Only the pictures are to be left out, and the rest of the entries should be reproduced exactly.

━━━━━━━━━━

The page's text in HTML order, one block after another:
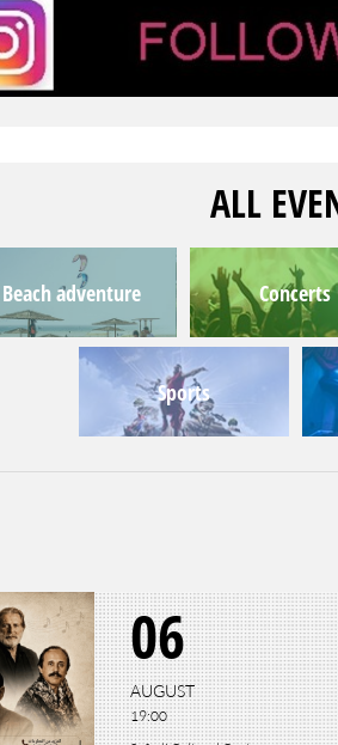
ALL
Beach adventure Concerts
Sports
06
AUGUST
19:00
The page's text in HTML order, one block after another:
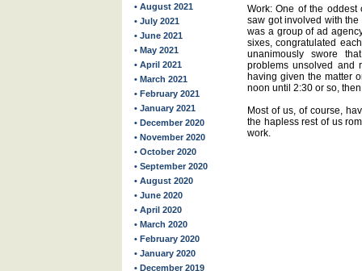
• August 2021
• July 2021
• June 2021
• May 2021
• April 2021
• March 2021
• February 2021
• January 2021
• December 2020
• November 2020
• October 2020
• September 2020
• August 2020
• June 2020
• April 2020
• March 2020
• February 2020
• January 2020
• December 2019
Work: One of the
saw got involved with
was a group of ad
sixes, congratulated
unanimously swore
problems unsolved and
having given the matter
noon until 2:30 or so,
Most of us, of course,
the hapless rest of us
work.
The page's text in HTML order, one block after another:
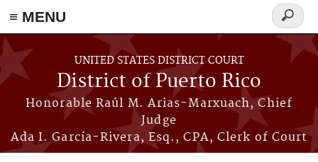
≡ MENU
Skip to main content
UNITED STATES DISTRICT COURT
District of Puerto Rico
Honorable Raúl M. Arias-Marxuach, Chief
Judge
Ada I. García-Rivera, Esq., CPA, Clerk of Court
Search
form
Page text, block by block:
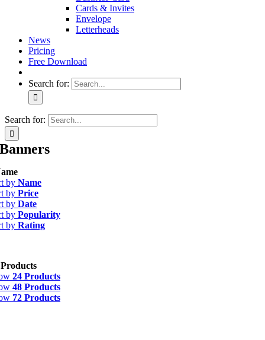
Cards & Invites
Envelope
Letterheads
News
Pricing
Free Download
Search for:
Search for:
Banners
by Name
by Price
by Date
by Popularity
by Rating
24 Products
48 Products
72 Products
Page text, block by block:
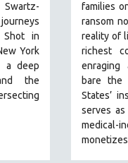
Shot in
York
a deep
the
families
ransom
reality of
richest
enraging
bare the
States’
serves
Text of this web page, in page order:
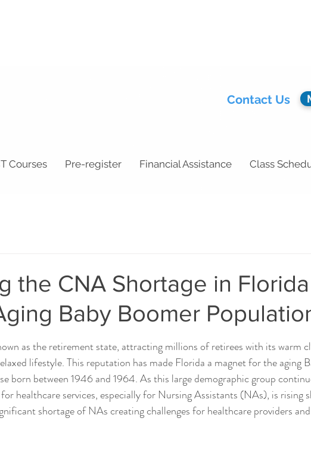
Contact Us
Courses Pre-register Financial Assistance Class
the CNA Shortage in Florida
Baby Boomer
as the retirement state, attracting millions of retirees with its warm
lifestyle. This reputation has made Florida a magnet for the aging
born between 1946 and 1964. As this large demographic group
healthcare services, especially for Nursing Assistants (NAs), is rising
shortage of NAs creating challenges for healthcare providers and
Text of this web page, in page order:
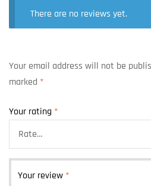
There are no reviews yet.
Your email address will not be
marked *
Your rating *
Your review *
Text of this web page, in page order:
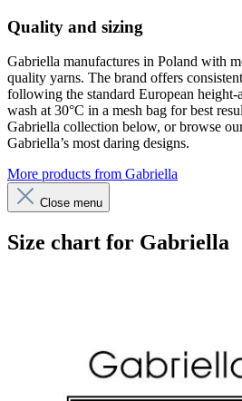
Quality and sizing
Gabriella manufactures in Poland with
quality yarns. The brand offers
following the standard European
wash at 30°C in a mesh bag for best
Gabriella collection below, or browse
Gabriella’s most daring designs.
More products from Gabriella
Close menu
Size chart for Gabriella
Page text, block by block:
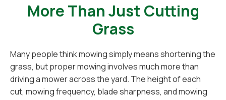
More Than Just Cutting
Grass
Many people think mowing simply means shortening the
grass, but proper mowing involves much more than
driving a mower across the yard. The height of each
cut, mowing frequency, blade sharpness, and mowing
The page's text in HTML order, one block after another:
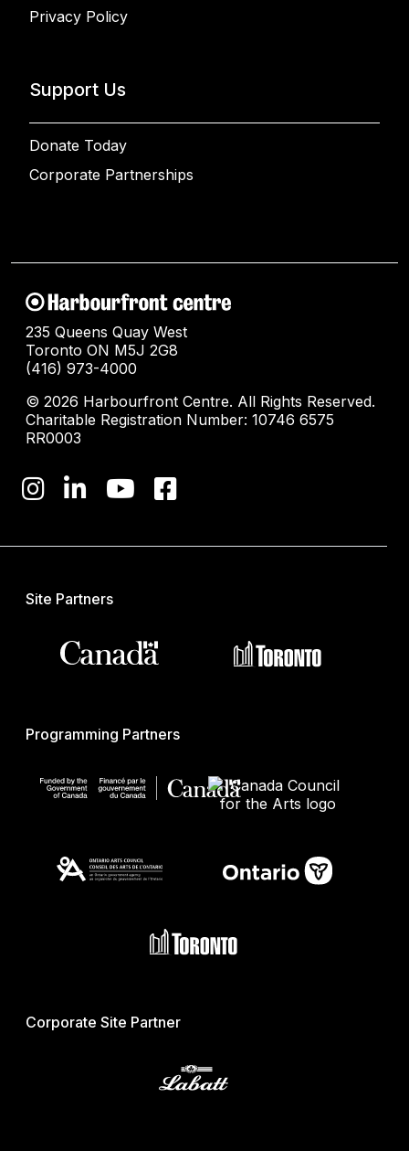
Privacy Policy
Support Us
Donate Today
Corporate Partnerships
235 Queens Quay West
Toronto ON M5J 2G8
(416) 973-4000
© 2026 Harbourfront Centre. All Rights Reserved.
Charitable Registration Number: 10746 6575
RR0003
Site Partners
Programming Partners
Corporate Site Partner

━━━━━━━━━━

Output for this task »
The page's text in HTML order, one block after another:
ALL
Beach adventure Concerts
Sports
06
AUGUST
19:00
The page's text in HTML order, one block after another:
• August 2021
• July 2021
• June 2021
• May 2021
• April 2021
• March 2021
• February 2021
• January 2021
• December 2020
• November 2020
• October 2020
• September 2020
• August 2020
• June 2020
• April 2020
• March 2020
• February 2020
• January 2020
• December 2019
Work: One of the
saw got involved with
was a group of ad
sixes, congratulated
unanimously swore
problems unsolved and
having given the matter
noon until 2:30 or so,
Most of us, of course,
the hapless rest of us
work.
The page's text in HTML order, one block after another:
≡ MENU
Skip to main content
UNITED STATES DISTRICT COURT
District of Puerto Rico
Honorable Raúl M. Arias-Marxuach, Chief
Judge
Ada I. García-Rivera, Esq., CPA, Clerk of Court
Search
form
Page text, block by block:
Cards & Invites
Envelope
Letterheads
News
Pricing
Free Download
Search for:
Search for:
Banners
by Name
by Price
by Date
by Popularity
by Rating
24 Products
48 Products
72 Products
Page text, block by block:
Shot in
York
a deep
the
families
ransom
reality of
richest
enraging
bare the
States’
serves
Text of this web page, in page order:
Contact Us
Courses Pre-register Financial Assistance Class
the CNA Shortage in Florida
Baby Boomer
as the retirement state, attracting millions of retirees with its warm
lifestyle. This reputation has made Florida a magnet for the aging
born between 1946 and 1964. As this large demographic group
healthcare services, especially for Nursing Assistants (NAs), is rising
shortage of NAs creating challenges for healthcare providers and
Text of this web page, in page order:
There are no reviews yet.
Your email address will not be
marked *
Your rating *
Your review *
Text of this web page, in page order:
Quality and sizing
Gabriella manufactures in Poland with
quality yarns. The brand offers
following the standard European
wash at 30°C in a mesh bag for best
Gabriella collection below, or browse
Gabriella’s most daring designs.
More products from Gabriella
Close menu
Size chart for Gabriella
Page text, block by block:
More Than Just Cutting
Grass
Many people think mowing simply means shortening the
grass, but proper mowing involves much more than
driving a mower across the yard. The height of each
cut, mowing frequency, blade sharpness, and mowing
The page's text in HTML order, one block after another:
Privacy Policy
Support Us
Donate Today
Corporate Partnerships
235 Queens Quay West
Toronto ON M5J 2G8
(416) 973-4000
© 2026 Harbourfront Centre. All Rights Reserved.
Charitable Registration Number: 10746 6575
RR0003
Site Partners
Programming Partners
Corporate Site Partner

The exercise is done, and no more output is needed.